**What to do:**
Using the records that appear below, write out exactly the lines from the one with "and What It Means for Higher Ed" through the one with "See All Newsline", keeping both end lines.

Items listed in a dataset:

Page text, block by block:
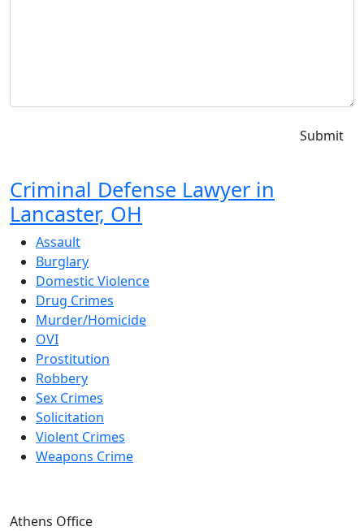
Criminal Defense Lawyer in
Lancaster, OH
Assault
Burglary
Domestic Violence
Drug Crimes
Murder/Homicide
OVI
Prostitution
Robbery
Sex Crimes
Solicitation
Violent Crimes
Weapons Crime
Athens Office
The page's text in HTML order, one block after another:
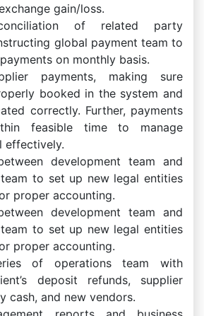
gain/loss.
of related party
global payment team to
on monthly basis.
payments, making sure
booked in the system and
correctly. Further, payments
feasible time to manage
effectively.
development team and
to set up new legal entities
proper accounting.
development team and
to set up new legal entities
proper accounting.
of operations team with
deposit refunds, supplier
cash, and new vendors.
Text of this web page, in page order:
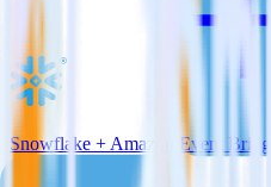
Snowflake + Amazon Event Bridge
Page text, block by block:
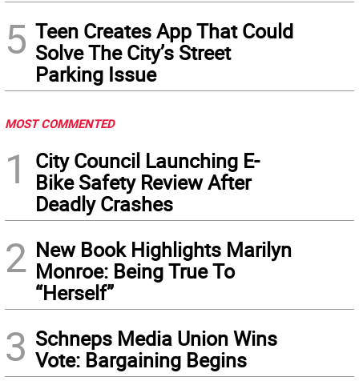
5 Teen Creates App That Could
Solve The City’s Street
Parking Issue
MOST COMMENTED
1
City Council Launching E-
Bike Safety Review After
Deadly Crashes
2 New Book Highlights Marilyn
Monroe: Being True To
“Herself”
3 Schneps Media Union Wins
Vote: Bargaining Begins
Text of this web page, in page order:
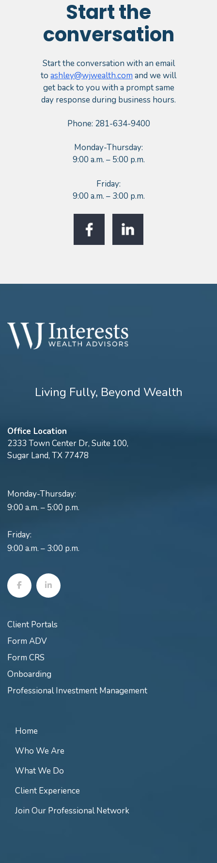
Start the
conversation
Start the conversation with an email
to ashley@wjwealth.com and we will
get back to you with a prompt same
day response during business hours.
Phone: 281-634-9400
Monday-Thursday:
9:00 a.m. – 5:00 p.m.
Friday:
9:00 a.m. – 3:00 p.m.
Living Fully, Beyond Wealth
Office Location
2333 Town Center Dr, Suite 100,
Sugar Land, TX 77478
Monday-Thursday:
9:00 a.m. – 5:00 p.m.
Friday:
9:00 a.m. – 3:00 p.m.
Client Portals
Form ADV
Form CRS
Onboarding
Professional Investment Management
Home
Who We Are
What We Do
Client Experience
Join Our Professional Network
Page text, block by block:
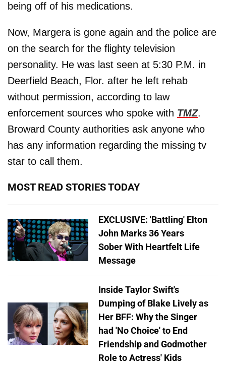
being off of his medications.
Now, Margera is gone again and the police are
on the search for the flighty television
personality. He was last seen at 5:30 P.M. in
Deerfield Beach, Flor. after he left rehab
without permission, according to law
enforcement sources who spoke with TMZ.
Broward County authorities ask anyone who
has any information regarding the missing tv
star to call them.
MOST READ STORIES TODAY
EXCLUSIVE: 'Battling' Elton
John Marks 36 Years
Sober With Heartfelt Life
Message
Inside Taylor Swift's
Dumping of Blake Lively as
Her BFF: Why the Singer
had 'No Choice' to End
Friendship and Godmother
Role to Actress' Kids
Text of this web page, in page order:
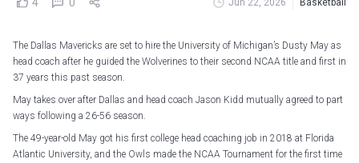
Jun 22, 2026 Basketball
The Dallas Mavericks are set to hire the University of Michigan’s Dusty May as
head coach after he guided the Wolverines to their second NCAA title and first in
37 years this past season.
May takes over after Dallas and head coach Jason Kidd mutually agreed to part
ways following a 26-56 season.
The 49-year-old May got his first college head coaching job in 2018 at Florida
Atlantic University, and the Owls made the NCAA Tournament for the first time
==
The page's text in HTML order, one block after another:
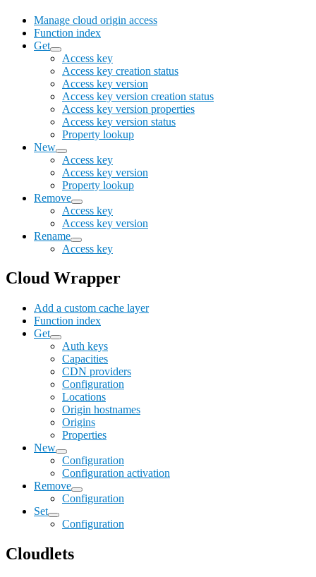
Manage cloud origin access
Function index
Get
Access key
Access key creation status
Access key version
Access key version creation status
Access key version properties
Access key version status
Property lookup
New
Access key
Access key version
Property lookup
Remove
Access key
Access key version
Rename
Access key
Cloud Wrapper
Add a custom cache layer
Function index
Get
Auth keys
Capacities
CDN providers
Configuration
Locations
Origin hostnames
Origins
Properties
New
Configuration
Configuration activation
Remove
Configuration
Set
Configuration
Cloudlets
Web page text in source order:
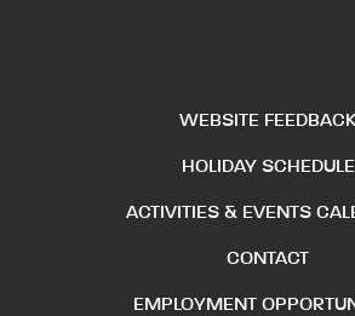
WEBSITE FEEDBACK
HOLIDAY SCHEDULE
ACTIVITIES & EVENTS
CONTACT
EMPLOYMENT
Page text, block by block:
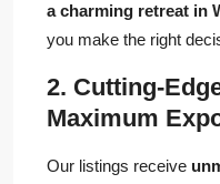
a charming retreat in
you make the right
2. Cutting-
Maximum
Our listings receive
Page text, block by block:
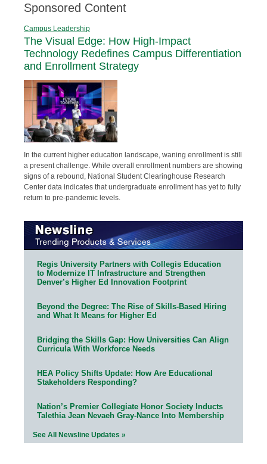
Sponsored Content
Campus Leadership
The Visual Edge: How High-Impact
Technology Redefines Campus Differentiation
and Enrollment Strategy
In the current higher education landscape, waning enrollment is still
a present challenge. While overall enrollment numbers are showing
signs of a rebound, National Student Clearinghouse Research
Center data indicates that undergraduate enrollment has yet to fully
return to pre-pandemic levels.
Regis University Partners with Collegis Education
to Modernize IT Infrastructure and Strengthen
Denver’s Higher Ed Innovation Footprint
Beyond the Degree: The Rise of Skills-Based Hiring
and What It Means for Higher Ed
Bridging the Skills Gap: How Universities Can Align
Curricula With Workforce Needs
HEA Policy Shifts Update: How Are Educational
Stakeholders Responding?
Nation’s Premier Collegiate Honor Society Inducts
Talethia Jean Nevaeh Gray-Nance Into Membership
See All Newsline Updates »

**Answer area:**
and What It Means for Higher Ed
Bridging the Skills Gap: How Universities Can Align
Curricula With Workforce Needs
HEA Policy Shifts Update: How Are Educational
Stakeholders Responding?
Nation’s Premier Collegiate Honor Society Inducts
Talethia Jean Nevaeh Gray-Nance Into Membership
See All Newsline Updates »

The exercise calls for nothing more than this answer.